The counsel on the other side assumes, that, even if this were so, the defence disclosed by that plea is not a valid one; and he refers to a variety of cases for the purpose of sustaining that position.

The first of these is that of Armstrong v. Toler, from 11 Wheaton, which, as it is understood by me, cannot be tortured into an authority for the plaintiff. On the contrary, it decides, that, where a contract grows out of an illegal act, a court of justice will not lend its aid to enforce it. The selling of a *slave, without a previous compliance with the *702] requisitions of the law, which could alone make such sale legal, was an illegal act; and this, therefore, is an authority for the defendant.

The case from 4 Burrow was an action on a bond given by the defendant to the plaintiff, to repay to the plaintiff the one half of a sum of money which the plaintiff had previously paid, for himself and the defendant, to a third party, in relation to a transaction forbidden by act of Parliament; and it was said by the court to be a fair and honest transaction between these two, and not in violation of the act.

That from 6 T. R., 410, Booth v. Hodgson, is an authority for the defendant.

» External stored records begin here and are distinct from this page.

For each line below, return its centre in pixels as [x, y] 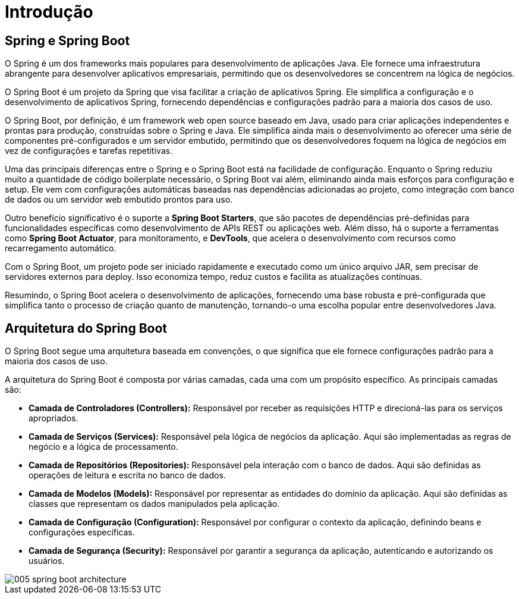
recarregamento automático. [61, 248]
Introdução [49, 12]
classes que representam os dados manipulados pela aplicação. [154, 504]
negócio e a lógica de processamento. [103, 447]
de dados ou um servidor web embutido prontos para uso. [119, 200]
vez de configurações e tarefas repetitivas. [89, 151]
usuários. [47, 561]
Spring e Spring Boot [67, 40]
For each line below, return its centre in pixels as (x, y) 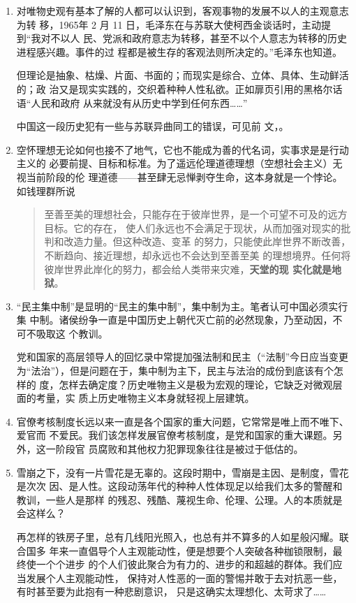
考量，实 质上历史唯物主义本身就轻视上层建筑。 (145, 398)
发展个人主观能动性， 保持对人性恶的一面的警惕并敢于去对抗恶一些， (184, 577)
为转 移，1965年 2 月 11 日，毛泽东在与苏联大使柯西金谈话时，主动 (169, 24)
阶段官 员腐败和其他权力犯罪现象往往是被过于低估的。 (179, 449)
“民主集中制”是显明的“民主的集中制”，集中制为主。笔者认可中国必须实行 (182, 306)
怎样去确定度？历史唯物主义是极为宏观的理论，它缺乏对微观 (196, 384)
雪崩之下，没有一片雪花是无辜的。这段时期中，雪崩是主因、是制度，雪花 (183, 472)
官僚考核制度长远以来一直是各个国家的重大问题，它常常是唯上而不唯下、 (183, 421)
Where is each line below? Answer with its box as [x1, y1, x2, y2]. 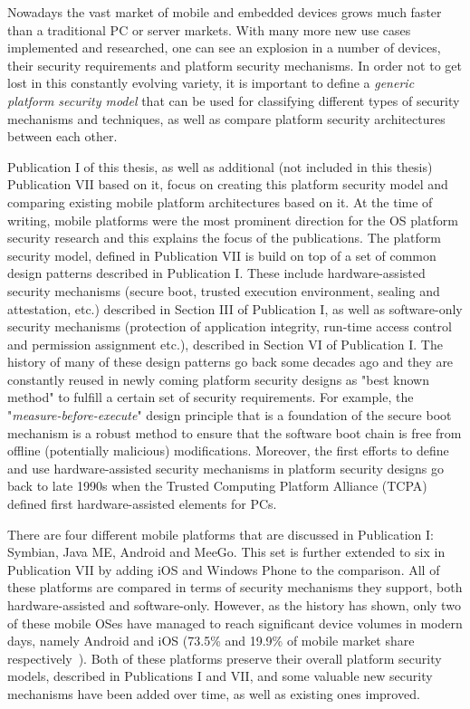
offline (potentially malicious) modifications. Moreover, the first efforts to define [7, 441, 449, 460]
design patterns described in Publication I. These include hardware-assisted [7, 263, 426, 283]
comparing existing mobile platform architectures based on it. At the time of [7, 192, 433, 211]
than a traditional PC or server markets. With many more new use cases [7, 20, 411, 39]
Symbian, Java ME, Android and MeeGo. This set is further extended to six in [7, 542, 446, 561]
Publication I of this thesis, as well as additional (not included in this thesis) [7, 157, 433, 176]
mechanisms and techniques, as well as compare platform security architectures [7, 109, 446, 128]
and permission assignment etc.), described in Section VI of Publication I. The [7, 334, 443, 353]
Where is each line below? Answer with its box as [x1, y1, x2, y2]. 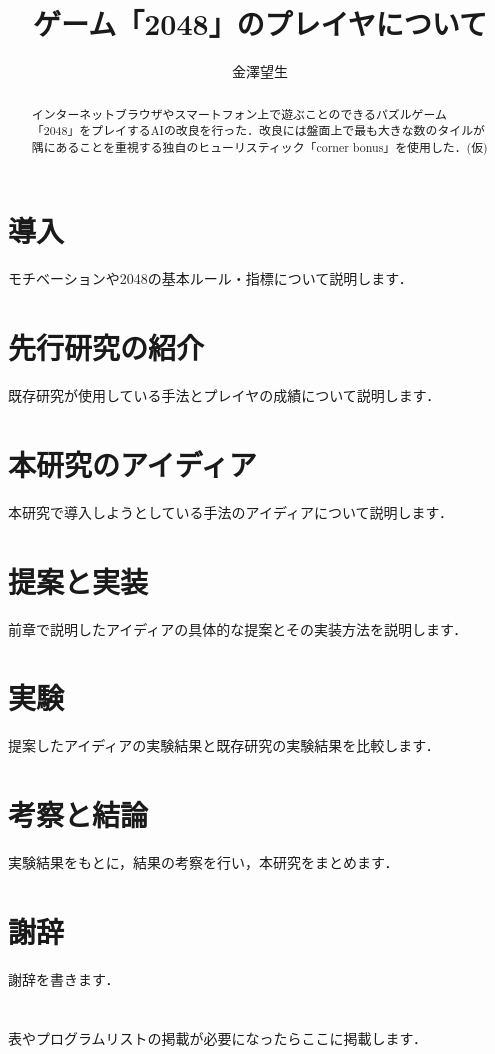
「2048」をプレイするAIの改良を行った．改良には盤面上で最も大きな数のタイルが [31, 122, 485, 139]
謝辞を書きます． [8, 968, 120, 989]
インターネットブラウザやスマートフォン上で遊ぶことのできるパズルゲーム [31, 105, 447, 122]
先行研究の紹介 [8, 327, 205, 368]
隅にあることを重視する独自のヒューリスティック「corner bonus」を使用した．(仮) [31, 138, 488, 155]
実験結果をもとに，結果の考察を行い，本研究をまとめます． [8, 852, 399, 873]
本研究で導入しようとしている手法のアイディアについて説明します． [8, 501, 453, 522]
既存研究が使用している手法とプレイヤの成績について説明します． [8, 385, 441, 406]
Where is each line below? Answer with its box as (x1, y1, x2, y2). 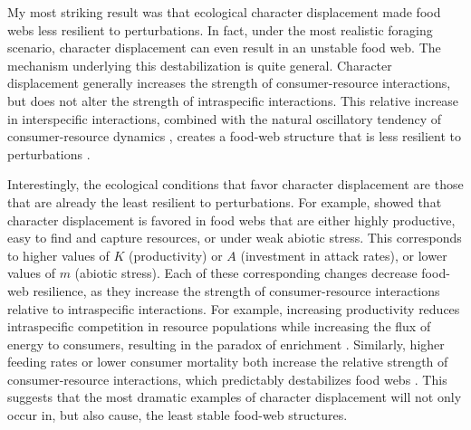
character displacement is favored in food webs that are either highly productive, (7, 210, 456, 229)
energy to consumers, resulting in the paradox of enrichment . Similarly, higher (7, 334, 445, 353)
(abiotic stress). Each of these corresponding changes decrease (74, 263, 418, 282)
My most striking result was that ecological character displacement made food (7, 3, 441, 21)
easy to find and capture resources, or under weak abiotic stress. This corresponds (7, 228, 462, 247)
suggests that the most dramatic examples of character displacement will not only (7, 387, 462, 406)
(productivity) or (129, 245, 223, 264)
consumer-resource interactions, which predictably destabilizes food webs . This (7, 369, 447, 388)
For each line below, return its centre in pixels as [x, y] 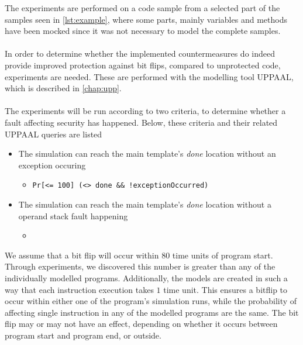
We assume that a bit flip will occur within [82, 255]
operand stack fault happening [73, 215]
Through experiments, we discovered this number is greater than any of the [140, 266]
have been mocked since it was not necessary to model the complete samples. [143, 31]
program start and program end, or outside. [83, 335]
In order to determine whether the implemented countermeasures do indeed [140, 54]
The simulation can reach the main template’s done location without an [147, 153]
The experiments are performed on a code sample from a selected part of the [142, 8]
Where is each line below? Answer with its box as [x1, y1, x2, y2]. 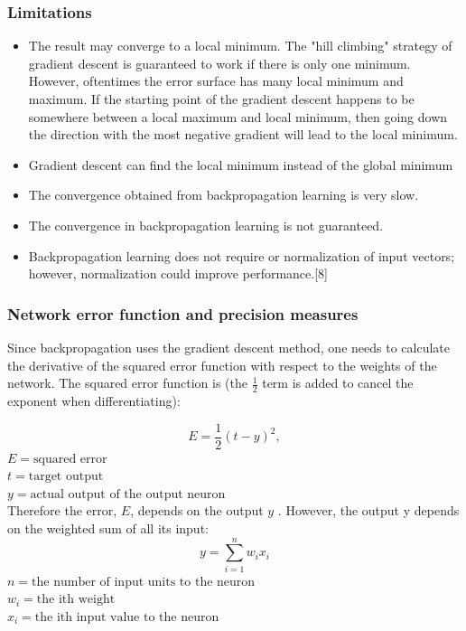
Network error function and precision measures [7, 302, 359, 325]
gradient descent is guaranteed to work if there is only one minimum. [28, 53, 411, 72]
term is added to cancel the [262, 373, 414, 392]
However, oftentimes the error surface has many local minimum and [28, 71, 404, 90]
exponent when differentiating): [7, 391, 181, 410]
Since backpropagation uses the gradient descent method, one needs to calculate [7, 337, 450, 356]
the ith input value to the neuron [34, 610, 219, 624]
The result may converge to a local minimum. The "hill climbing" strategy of [28, 36, 452, 55]
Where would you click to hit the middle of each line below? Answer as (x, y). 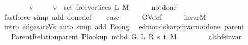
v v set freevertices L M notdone (103, 7)
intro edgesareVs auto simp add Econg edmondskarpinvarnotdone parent (124, 27)
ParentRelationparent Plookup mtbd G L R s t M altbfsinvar (126, 36)
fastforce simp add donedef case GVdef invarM (105, 16)
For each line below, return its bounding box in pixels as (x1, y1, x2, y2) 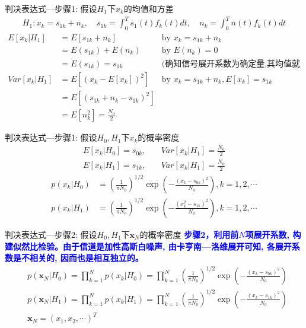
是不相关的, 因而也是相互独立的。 (12, 251, 144, 264)
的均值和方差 (123, 2, 174, 14)
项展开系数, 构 (245, 228, 301, 240)
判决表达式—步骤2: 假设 (5, 228, 97, 240)
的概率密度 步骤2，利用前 (139, 228, 239, 240)
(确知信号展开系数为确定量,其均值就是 (161, 60, 301, 68)
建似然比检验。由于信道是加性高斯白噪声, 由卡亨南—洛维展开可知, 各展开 (5, 240, 292, 252)
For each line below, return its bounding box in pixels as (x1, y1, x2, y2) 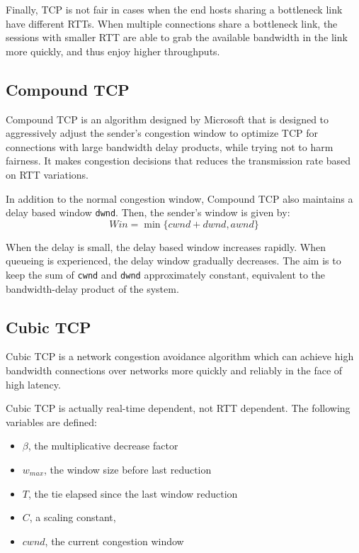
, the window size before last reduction (44, 462, 212, 476)
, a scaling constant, (29, 510, 116, 525)
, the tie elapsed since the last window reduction (28, 486, 238, 501)
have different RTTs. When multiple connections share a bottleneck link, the (6, 16, 338, 30)
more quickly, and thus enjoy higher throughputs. (6, 43, 220, 58)
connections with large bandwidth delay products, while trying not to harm (6, 139, 334, 154)
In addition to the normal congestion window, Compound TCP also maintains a (6, 191, 353, 206)
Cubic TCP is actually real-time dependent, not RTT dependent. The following (6, 401, 351, 415)
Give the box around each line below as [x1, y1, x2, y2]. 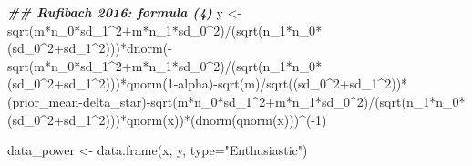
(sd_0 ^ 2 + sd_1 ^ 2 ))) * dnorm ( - [7, 38, 172, 57]
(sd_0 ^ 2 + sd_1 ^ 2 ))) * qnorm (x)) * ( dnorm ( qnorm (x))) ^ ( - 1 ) [7, 109, 327, 129]
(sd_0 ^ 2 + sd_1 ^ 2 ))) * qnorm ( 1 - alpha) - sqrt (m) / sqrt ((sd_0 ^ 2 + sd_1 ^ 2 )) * [7, 74, 408, 93]
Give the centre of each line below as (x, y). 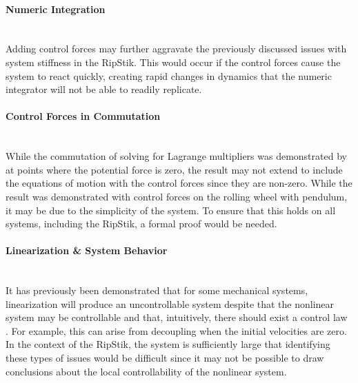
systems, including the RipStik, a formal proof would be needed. (141, 224)
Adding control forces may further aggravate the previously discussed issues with (176, 49)
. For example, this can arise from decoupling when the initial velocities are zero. (176, 330)
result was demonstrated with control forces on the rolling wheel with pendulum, (177, 196)
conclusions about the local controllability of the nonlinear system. (146, 371)
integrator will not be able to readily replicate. (104, 89)
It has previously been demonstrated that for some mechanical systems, (157, 290)
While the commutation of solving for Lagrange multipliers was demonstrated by (176, 156)
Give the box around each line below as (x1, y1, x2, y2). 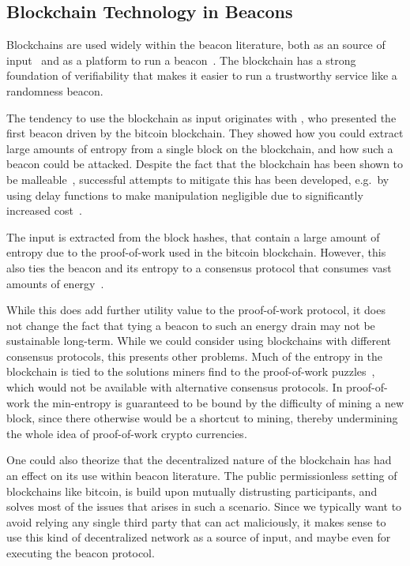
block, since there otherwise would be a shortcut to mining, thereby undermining (6, 410, 398, 426)
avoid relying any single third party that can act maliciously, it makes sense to (6, 513, 386, 530)
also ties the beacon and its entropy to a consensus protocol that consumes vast (6, 259, 392, 276)
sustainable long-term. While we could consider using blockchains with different (6, 332, 392, 349)
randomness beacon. (6, 82, 103, 99)
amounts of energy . (6, 275, 104, 291)
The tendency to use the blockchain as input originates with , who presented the (6, 109, 397, 126)
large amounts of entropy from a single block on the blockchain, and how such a (6, 140, 393, 156)
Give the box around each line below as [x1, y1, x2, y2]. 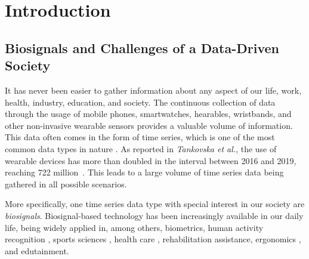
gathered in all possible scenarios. [5, 177, 127, 190]
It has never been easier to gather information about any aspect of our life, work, [5, 84, 302, 96]
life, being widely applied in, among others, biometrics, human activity [5, 221, 264, 233]
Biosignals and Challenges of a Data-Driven [5, 38, 279, 57]
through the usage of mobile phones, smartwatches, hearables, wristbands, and [5, 107, 292, 120]
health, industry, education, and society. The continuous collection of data [5, 95, 276, 108]
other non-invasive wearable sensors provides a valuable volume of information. [5, 119, 293, 131]
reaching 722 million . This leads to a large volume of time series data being [5, 166, 284, 178]
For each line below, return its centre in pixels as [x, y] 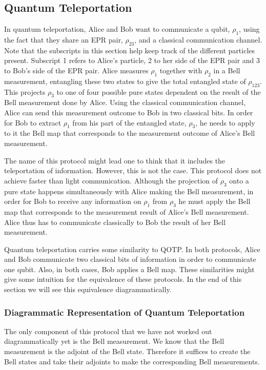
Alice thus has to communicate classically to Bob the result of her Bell [115, 222]
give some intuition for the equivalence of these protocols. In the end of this [123, 279]
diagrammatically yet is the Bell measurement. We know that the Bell [114, 341]
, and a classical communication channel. [198, 39]
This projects [25, 91]
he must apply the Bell [214, 201]
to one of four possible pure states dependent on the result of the [159, 91]
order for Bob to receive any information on [73, 201]
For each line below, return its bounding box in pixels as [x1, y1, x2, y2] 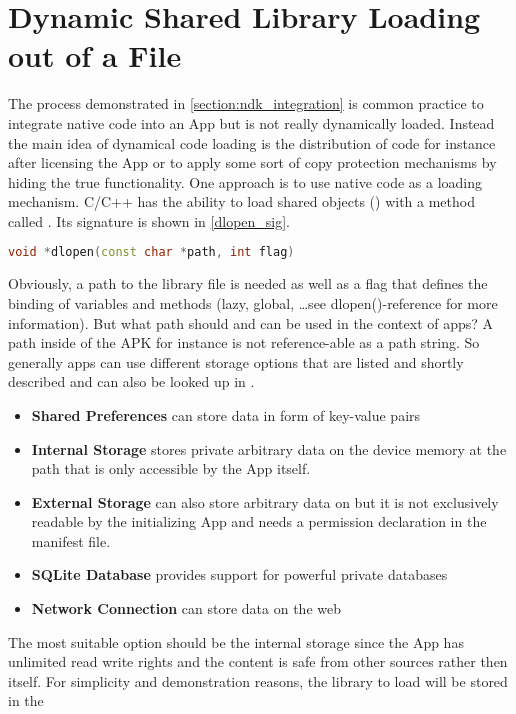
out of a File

In delivering the opinion in 3 T. R., 418, Lord Kenyon expressly declares that none of the provisions of the act were infringed.

1 Bos. & Pull. decides, that, if the contract be stained by any thing illegal, the plaintiff shall not be heard in a court of law. Simpson v. Bloss, 7 Taunt., 246, holds that no action can be founded on an illegal contract, and furnishes a test for determining what is an illegal contract, which is decisive against this.

The case from 4 N. H., 290, is an express authority for the defendant. It decides, that, when a statute inflicts a penalty for the doing of a particular act, that act is, by implication, prohibited and illegal. "Where an illegal contract is made between parties who are in pari delicto, the contract is void, and neither party can maintain any action which requires for its support the aid of such illegal contract."

The other cases seem to me to have no very direct application to the question, and certainly furnish no support to the idea, that a party can successfully assert a right in a court of justice, to which he has entitled himself by a violation of law. Indeed, I had supposed, if there was a universal and uncontroverted proposition in the common law, as it is known and

Harris v. Wall.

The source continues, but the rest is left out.